◆ Your goal
This exercise asks for a copy of each line in the records below with the word "than" in it.

Stored entries:
- - - -

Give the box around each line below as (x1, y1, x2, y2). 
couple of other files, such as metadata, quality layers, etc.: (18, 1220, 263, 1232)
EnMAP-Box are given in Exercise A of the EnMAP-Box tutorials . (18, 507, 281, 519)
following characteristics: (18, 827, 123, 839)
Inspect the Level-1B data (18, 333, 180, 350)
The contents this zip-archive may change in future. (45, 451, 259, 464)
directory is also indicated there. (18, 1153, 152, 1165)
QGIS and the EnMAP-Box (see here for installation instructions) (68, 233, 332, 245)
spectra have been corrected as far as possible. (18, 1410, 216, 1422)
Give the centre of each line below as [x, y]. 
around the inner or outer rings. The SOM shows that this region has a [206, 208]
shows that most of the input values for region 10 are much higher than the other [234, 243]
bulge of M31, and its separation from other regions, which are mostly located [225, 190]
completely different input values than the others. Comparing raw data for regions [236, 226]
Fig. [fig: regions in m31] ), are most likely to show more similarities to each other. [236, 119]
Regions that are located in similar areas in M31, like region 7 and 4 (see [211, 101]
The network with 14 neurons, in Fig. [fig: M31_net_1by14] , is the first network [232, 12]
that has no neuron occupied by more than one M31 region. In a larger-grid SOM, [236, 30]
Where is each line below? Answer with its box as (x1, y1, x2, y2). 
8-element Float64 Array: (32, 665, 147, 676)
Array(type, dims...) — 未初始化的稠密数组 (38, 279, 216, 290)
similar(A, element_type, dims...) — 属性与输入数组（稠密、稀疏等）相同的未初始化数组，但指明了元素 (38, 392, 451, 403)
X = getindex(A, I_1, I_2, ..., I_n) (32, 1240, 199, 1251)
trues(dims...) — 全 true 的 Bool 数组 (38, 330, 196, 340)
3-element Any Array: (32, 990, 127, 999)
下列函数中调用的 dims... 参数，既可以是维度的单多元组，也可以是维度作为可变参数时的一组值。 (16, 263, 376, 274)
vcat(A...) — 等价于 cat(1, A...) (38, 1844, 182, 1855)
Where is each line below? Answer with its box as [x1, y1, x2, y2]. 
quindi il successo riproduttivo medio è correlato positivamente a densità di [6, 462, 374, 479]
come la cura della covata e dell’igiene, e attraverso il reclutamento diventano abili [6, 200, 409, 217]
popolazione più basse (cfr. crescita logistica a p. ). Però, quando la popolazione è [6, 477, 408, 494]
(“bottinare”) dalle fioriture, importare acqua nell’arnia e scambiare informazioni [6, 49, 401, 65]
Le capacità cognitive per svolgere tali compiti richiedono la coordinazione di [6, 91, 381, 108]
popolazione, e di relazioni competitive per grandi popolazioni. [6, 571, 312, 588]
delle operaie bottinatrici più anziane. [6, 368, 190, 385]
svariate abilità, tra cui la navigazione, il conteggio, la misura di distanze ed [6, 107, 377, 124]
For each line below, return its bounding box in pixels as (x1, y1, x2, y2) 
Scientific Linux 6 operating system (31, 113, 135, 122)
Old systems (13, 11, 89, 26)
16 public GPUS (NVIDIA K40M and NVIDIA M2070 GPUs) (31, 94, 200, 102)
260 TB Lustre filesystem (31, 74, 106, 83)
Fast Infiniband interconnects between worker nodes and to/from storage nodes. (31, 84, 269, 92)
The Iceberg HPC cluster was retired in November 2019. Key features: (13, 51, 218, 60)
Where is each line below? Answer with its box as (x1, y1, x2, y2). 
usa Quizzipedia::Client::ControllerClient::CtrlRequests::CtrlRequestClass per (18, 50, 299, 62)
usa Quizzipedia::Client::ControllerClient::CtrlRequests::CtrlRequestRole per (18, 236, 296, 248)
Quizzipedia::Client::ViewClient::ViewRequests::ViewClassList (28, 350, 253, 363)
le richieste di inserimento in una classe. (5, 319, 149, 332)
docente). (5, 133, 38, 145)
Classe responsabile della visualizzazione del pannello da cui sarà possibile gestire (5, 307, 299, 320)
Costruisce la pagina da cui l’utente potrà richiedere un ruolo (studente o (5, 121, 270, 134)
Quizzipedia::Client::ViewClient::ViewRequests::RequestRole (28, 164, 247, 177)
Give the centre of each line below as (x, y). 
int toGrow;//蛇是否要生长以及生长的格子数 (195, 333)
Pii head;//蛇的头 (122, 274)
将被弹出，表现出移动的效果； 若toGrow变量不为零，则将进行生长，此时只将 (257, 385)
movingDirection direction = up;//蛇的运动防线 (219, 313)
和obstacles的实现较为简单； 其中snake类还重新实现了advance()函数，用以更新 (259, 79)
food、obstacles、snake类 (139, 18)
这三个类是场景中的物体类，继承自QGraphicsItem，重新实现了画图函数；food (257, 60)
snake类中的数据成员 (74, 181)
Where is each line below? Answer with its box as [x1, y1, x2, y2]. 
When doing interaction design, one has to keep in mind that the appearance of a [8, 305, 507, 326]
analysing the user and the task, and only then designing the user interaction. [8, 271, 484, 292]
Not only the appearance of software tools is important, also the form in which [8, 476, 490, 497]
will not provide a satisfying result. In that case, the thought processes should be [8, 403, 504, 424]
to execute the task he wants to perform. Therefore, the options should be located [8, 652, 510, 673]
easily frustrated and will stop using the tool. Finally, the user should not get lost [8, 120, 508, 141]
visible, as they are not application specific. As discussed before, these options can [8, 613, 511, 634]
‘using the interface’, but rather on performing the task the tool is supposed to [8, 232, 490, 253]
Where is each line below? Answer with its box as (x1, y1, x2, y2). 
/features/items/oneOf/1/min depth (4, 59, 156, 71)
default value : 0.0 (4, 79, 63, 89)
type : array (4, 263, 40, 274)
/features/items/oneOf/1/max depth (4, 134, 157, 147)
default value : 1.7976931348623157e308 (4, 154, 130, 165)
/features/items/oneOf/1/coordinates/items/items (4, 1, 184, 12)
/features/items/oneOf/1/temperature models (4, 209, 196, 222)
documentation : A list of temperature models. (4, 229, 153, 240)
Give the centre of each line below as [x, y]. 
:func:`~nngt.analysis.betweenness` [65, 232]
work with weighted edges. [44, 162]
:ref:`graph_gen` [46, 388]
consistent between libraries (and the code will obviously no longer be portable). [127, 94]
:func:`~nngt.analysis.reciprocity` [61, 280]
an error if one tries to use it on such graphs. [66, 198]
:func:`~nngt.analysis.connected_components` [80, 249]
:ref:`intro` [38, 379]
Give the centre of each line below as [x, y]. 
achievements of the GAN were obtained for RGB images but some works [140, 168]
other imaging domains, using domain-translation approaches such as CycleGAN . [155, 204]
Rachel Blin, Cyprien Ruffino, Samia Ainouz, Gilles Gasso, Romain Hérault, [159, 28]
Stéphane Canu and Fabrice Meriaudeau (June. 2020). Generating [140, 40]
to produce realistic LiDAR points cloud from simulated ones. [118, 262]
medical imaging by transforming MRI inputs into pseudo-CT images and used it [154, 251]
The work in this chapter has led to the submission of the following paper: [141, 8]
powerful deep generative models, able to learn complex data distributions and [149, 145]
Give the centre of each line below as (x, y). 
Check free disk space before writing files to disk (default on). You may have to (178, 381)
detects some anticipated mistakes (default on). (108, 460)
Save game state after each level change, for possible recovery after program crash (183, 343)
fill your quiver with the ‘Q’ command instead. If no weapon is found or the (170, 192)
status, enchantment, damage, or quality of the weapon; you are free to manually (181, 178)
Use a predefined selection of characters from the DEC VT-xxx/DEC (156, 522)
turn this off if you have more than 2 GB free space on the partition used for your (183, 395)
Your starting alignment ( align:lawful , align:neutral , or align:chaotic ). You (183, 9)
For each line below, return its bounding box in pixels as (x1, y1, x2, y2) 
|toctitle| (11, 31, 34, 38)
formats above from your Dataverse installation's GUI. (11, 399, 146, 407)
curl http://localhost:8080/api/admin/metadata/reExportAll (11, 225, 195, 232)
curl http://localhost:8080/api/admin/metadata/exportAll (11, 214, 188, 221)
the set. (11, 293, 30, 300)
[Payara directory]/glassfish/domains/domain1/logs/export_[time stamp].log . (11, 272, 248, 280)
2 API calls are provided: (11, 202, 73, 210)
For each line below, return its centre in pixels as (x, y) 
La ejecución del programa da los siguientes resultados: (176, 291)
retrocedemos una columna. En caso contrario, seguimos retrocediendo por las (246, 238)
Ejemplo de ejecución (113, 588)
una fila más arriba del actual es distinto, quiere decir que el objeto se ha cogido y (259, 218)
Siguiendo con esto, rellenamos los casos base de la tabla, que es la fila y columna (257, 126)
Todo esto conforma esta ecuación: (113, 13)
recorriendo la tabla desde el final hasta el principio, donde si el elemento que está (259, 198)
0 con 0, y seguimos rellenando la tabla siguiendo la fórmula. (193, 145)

- - - -

◆ Output of the task
shows that most of the input values for region 10 are much higher than the other [234, 243]
completely different input values than the others. Comparing raw data for regions [236, 226]
that has no neuron occupied by more than one M31 region. In a larger-grid SOM, [236, 30]
turn this off if you have more than 2 GB free space on the partition used for your (183, 395)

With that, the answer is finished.